L’imprenditrice culturale e attivista: «Nel giorno simbolo della lotta alla violenza presentiamo un’iniziativa d’arte, Women for Justice, per contribuire alla valorizzazione di un’area urbana di grande importanza storica. In queste opere la bellezza e la forza delle donne diventano antidoto all’oppressione e alla sofferenza»
«Credo nel potere dell’arte e della cultura, strumenti di inclusione, parità di genere e solidarietà» spiega l’imprenditrice culturale e attivista Claudia Conte, che ha ideato e organizzato la mostra in collaborazione con Roma Capitale all’interno dell’iniziativa “L’Isola che non c’era” per promuovere l’aggregazione giovanile.
Le opere di Women for Justice, esposte nello splendido giardino, celebrano la riqualificazione sociale di questa imponente struttura e, per estensione, tutte le altre possibili rinascite umane.
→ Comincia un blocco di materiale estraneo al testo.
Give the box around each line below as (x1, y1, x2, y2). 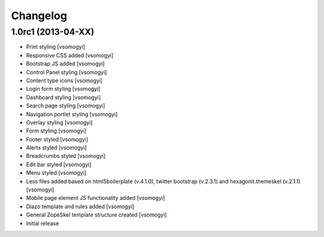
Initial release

È come se queste 21 meravigliose opere urlassero al mondo, attraverso la forza dirompente della loro bellezza, che l’essere umano può fare tesoro dei propri errori e cambiare in meglio» ha proseguito Claudia Conte.
Per offrire a un grande numero di persone la possibilità di visionare le opere e contribuire alla valorizzazione di un’area urbana di grande importanza storica, l’imprenditrice culturale e attivista ha deciso di donare l’intera mostra a Roma Capitale, rendendo permanente la presenza delle opere a Santa Maria della Pietà.
«La condizione delle donne nei Paesi che sono o sono stati scenari di guerra, è da sempre, nella storia della civiltà, profondamente drammatica – aggiunge invece Silvia Salis, vicepresidente CONI – Lo sport in questi contesti, e in generale nei Paesi in via di sviluppo, ha un ruolo fondamentale per le donne nel riappropriarsi del loro corpo e del loro futuro».
Per Parisa Nazari, mediatrice culturale iraniana, «l’iniziativa Women for Justice arriva in un momento storico senza pari per l’Iran. L’uccisione di una giovane donna con il nome curdo Jina, che significa vita, ha dato una nuova vita allo slogan delle donne curde che hanno combattuto contro l’Isis: “Donna, Vita, Libertà“».
A far riflettere sono anche le parole di Shahrbanu Haidari, vicepresidente dell’Associazione solidarietà donne per le donne afgane: «Dall’inizio degli anni ’90 – racconta – in Afghanistan sono le donne ad aver subito maggiormente l’impatto delle regole dei Talebani.
Dalla caduta di Kabul del 15 agosto 2021, l’istruzione rappresenta una delle maggiori restrizioni; ora le donne non possono più neppure uscire di casa senza un uomo, anche soltanto per andare in ospedale. Più il patriarcato e la misoginia crescono in Afghanistan, più si estendono al resto del mondo.
Se non combattiamo questa situazione, si rafforzerà proprio quel tipo di mondo su cui le donne hanno lavorato duramente per cercare di portare il cambiamento a livello globale».